3. One sided reporting. It's super fun and very easy (and lazy) to just pile on one narrative. It's harder, less sexy, and less exciting to do objective research. So, the Pats got in trouble for spygate. Yes. True. Paid the greatest consequence in NFL history to that point. Fine. So then you just go around asking teams "what weird or mysterious has happened at Foxboro or with the Patriots?" If that's the question, you get a lot of clicks, a lot of readers, but it's not research. Of course you get confirmatory stories that seem like a pattern! The best, but more difficult and less likely to get you readers would be to take time to: 1. Define Cheating. 2. Categorize different kinds of cheating (equipment, stadium, bending rules, drugs/substances, salary cap violations, etc). Then go back and report on known violations for each team. Then slowly take time and interview players about suspicious stuff at other stadiums. But ask both open ended, such as "what's the weirdest most suspicous behavior you have noticed?" and record that. Then spend some time, equal amounts of time, asking about each specific team to help reduce reporting bias. No one cares about Jacksonville, so no one is going to really volunteer information. But if you asked 50 players "what weird stuff such as headset malfunctions, etc have occurred when playing against the jaguars" then did that for all 32 teams, you'd get a much more accurate and objective measure of what goes on.

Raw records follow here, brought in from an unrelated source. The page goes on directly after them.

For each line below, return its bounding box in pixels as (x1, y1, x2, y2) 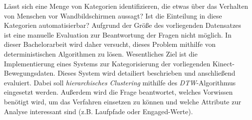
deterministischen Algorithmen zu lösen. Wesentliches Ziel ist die (4, 48, 198, 59)
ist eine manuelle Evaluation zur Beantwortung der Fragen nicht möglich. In (4, 29, 231, 40)
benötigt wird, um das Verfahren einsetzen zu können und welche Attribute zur (4, 96, 241, 106)
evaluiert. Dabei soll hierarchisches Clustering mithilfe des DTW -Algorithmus (4, 77, 236, 87)
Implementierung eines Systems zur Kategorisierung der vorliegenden (4, 58, 210, 68)
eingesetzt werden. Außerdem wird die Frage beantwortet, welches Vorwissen (4, 87, 233, 97)
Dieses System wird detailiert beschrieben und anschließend (57, 68, 235, 78)
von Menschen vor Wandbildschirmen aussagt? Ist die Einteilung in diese (4, 10, 222, 20)
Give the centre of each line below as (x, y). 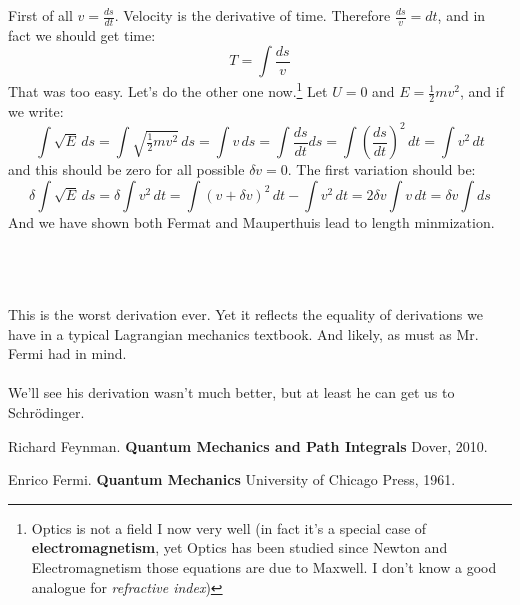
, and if (482, 91)
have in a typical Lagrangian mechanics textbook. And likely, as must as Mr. (243, 333)
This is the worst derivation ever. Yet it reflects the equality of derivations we (245, 313)
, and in (461, 15)
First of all (40, 15)
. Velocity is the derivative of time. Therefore (252, 15)
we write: (36, 110)
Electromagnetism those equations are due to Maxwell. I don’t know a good (264, 566)
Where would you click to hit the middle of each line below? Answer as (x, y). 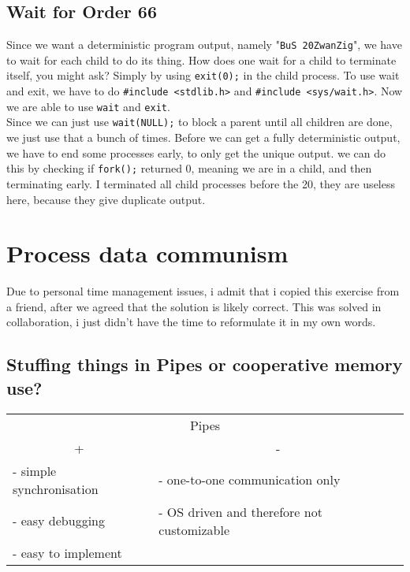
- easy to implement (67, 552)
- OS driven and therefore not (240, 511)
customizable (194, 529)
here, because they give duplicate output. (106, 199)
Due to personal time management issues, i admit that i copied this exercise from (203, 291)
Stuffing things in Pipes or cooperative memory (205, 364)
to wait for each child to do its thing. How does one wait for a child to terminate (201, 59)
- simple (35, 470)
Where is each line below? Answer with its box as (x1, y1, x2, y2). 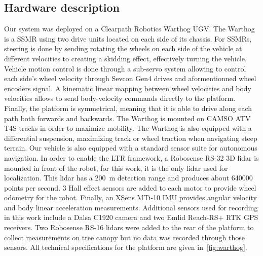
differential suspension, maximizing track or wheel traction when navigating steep (4, 132, 257, 143)
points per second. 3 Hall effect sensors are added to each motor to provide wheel (4, 182, 256, 193)
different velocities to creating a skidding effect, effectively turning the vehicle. (4, 53, 247, 63)
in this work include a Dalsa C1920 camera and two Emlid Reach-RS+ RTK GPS (4, 212, 258, 223)
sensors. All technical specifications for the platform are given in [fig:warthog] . (4, 242, 247, 252)
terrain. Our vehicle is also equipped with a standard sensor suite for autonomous (4, 142, 257, 153)
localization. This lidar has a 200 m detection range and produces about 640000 (4, 172, 253, 183)
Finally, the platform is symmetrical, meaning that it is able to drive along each (4, 102, 252, 113)
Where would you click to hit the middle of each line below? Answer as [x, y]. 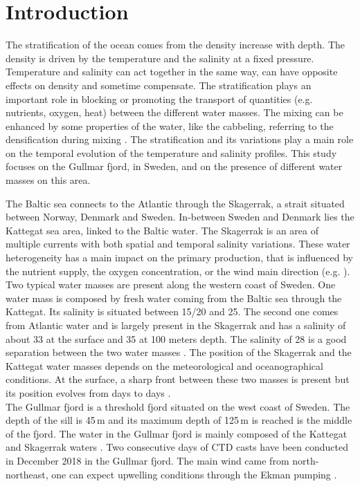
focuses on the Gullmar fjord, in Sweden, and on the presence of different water [174, 166]
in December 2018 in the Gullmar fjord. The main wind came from [147, 460]
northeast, [27, 474]
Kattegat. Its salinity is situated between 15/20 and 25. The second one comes [172, 311]
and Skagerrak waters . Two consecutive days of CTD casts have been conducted [177, 447]
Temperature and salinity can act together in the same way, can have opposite [172, 72]
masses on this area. [48, 180]
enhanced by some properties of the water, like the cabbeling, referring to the [170, 125]
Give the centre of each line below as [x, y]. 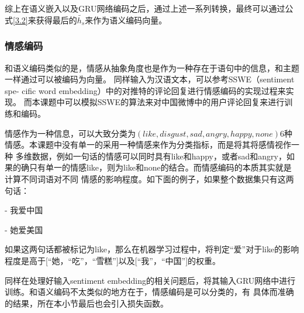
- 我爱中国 [24, 210]
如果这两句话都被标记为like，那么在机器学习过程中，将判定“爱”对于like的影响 [152, 249]
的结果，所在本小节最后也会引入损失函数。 [87, 303]
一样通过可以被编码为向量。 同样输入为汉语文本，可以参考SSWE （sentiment [150, 79]
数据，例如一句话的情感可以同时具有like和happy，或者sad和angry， [159, 156]
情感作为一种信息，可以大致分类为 [70, 133]
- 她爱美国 [24, 229]
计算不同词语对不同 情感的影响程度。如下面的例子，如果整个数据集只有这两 [149, 178]
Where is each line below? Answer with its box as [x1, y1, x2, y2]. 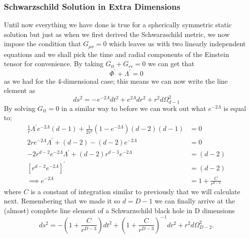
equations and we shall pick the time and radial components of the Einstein [4, 49, 229, 59]
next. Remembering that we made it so [4, 196, 121, 206]
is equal [223, 103, 246, 113]
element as [4, 85, 36, 95]
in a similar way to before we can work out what [61, 103, 206, 113]
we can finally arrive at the [155, 196, 235, 206]
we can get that [148, 58, 195, 69]
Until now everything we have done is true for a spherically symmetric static [4, 19, 232, 30]
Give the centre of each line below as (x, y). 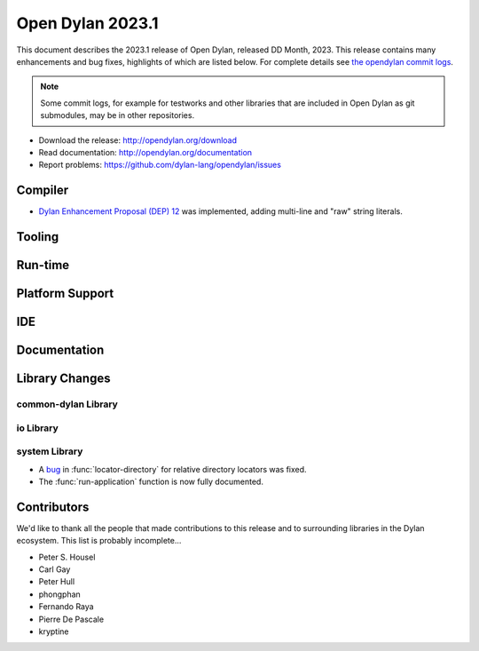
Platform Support (65, 294)
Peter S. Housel (67, 557)
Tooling (38, 237)
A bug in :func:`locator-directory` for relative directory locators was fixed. (173, 469)
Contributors (53, 507)
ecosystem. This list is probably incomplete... (99, 541)
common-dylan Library (67, 404)
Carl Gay (55, 569)
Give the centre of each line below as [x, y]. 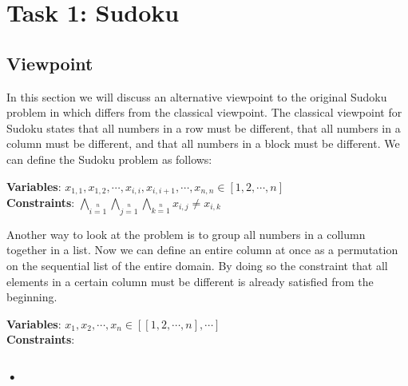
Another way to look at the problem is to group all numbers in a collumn [186, 234]
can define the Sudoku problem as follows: [109, 159]
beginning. [32, 297]
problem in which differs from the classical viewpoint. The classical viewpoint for [204, 112]
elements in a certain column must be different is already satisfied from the [190, 281]
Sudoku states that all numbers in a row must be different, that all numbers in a [204, 127]
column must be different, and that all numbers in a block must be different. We [203, 143]
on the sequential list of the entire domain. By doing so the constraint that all [197, 265]
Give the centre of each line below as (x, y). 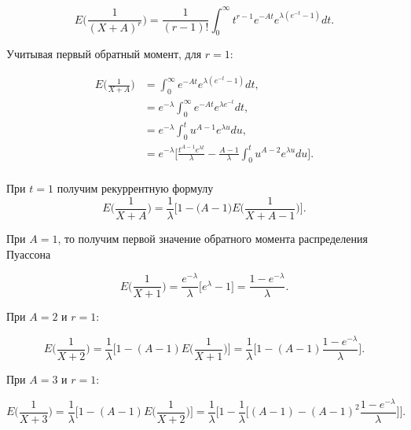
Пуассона (29, 254)
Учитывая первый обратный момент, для (104, 54)
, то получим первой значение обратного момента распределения (213, 239)
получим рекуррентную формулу (135, 188)
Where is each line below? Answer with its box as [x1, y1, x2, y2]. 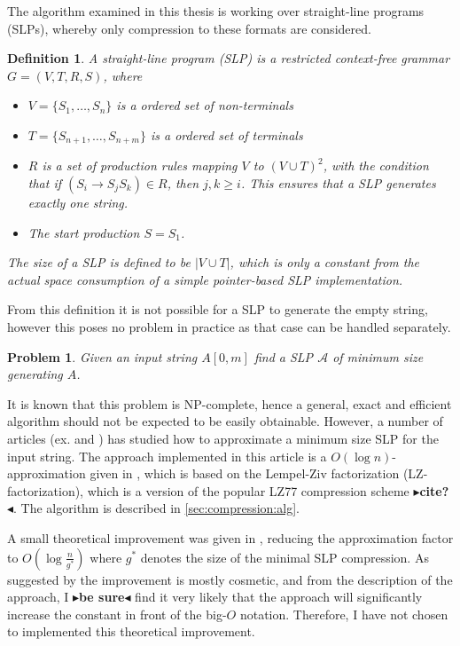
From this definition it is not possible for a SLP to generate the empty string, [7, 300, 428, 319]
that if [27, 174, 62, 193]
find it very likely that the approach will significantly [135, 587, 423, 606]
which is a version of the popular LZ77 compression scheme [87, 481, 409, 500]
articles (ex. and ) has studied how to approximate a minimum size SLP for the [7, 429, 439, 447]
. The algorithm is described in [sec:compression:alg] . [13, 499, 300, 517]
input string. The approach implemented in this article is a [7, 446, 327, 465]
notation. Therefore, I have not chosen [239, 604, 448, 623]
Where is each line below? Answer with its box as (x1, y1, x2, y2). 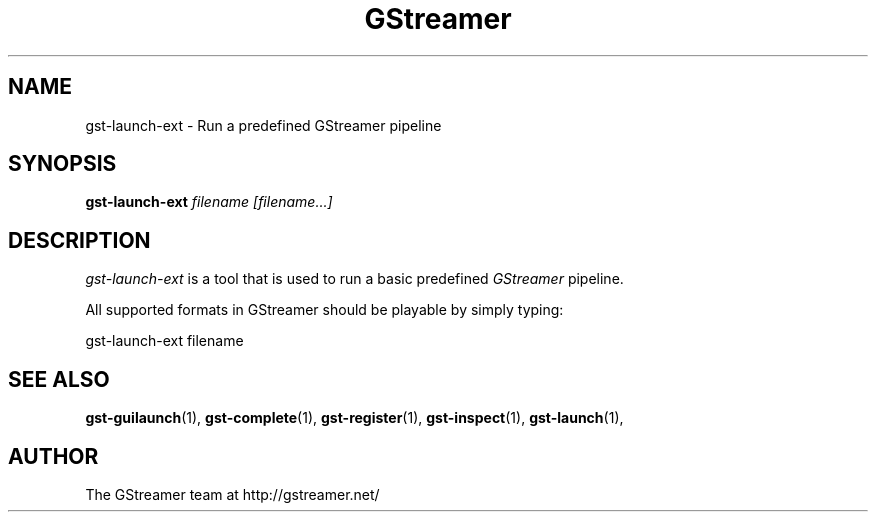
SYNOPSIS (8, 151, 117, 177)
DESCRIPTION (8, 227, 151, 253)
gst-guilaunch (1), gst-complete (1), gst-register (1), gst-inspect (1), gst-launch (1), (85, 409, 624, 427)
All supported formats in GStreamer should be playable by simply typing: (85, 301, 564, 319)
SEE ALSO (8, 366, 110, 392)
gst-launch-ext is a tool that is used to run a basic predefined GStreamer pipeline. (85, 270, 624, 288)
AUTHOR (8, 443, 99, 469)
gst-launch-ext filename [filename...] (85, 193, 333, 211)
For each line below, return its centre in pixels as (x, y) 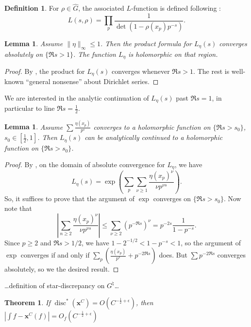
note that (18, 208)
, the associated (101, 8)
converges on (172, 198)
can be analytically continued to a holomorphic (154, 137)
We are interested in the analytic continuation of (77, 98)
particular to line (30, 108)
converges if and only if (55, 255)
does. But (173, 255)

4. The idea that "bending the rules" or "finding the edge of rules" is cheating. This is ridiculous. It's lazy, sour grapes, and trying to legislate to protect laziness and stupidity. And it's a new phenomenon in the NFL. If there was this much internet and the Pats were this good 20 years ago, then the Pats probably would have been the first to try the fleaflicker, halfback pass, or the lateral to WR who then passes type of play. Then they probably would have outlawed that play Pittsburgh tried with the long lateral to Brown who then attempted to throw, or the Edelman playoff pass last year, because the Pats would have won and the opponents would have said "sure it's technically legal, but it's against the spirit of the foreward pass rules!" If the Pats had invented the WildCat and won the SB, they probably would have found a way to make that illegal.
Creativity within the rules used to be celebrated. It's how we got the West Coast Offense ("but they're passing too much, it's against the spirit of football!"), Wildcat variations, WR passes, fake-out punt returns, flea flickers, crazy blitzes, etc. But you win too much with legal creativity, gotta take it away.